54834,54834,50,3,predictive_distractors,544.9,tool_vehicle_group,search
54835,54835,50,3,nonpredictive_distractors,712.0,tool_vehicle_group,search
54836,54836,50,3,distractor_absent,585.0,tool_vehicle_group,search
54837,54837,50,3,nonpredictive_distractors,392.4,tool_vehicle_group,search


### Data preprocessing

Define arrays

In [4]:
block_number = data['block_number'].values+1 # since the block number starts with 0
participant_idx, participants  = pd.factorize(data['participant_number'])
conditions = ['distractor_absent', 'nonpredictive_distractors', 'predictive_distractors']
condition_idx = [conditions.index(e) for e in data['condition']]
n_participant_idx = len(participants)
n_condition_idx = len(conditions)

Convert response times to seconds

In [5]:
RTS = data['RT']  / 1000.0

### Define the learning curve

In [6]:
def learning_curve(s, a, x, c):
    return (a + (s - a) * (x) ** (-c))

### Define the models

The function below can return the learing curve model allowing for condition-dependent effects in $a$, $c$, or both.

In [7]:
with pm.Model() as model:

    s_mu = pm.Normal('s_mu', 1.8, 1, shape=n_condition_idx)
    s_eff_σ_dist =  pm.HalfCauchy.dist(1, shape=n_condition_idx) 
    s_col, _, s_sd = pm.LKJCholeskyCov('s_col_cov', n=n_condition_idx, eta=1, sd_dist=s_eff_σ_dist, compute_corr=True)
    s_effs_raw = pm.Normal('s_effect_raw', mu=0, sigma=1, shape=(n_participant_idx,n_condition_idx))
    s_effs = pm.Deterministic('s_effs', at.dot(s_col, s_effs_raw.T).T)
    s = pm.Deterministic('s', pm.math.exp(s_mu + s_effs))

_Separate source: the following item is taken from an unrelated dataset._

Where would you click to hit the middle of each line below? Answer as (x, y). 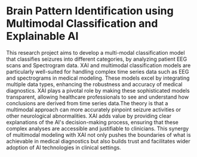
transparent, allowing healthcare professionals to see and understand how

    sd_mu = pm.Normal('sd_mu', -2, 1)
    sd_sd = pm.HalfCauchy('sd_sd', 0.1)
    sd_z = pm.Normal('sd_e', 0, 1, shape=n_participant_idx)

    sd = pm.Deterministic('sd', pm.math.exp(sd_mu + sd_z * sd_sd))


    c_mu = pm.Normal('c_mu', 1.8, 1.8, shape=n_condition_idx)
    c_eff_σ_dist =  pm.HalfCauchy.dist(0.5, shape=n_condition_idx) 
    c_col, _, c_sd = pm.LKJCholeskyCov('c_col_cov', n=n_condition_idx, eta=1, sd_dist=c_eff_σ_dist, compute_corr=True)
    c_effs_raw = pm.Normal('c_effect_raw', mu=0, sigma=1, shape=(n_participant_idx,n_condition_idx))
    c_effs = pm.Deterministic('c_effs', at.dot(c_col, c_effs_raw.T).T)
    c = pm.Deterministic('c', pm.math.exp(c_mu + c_effs))

    a_mu = pm.Normal('a_mu',  -0.5, 0.5, shape=n_condition_idx)
    a_eff_σ_dist = pm.HalfCauchy.dist(1, shape=n_condition_idx)
    a_col, _, a_sd = pm.LKJCholeskyCov('a_col_cov', n=n_condition_idx, eta=1, sd_dist=a_eff_σ_dist, compute_corr=True)
    a_eff_raw = pm.Normal('a_effect_raw', mu=0, sigma=1, shape=(n_participant_idx,n_condition_idx))
    a_eff = pm.Deterministic('a_effect', at.dot(a_col, a_eff_raw.T).T)
    a = pm.Deterministic('a', pm.math.exp(a_mu + a_eff))

    idx = (participant_idx, condition_idx)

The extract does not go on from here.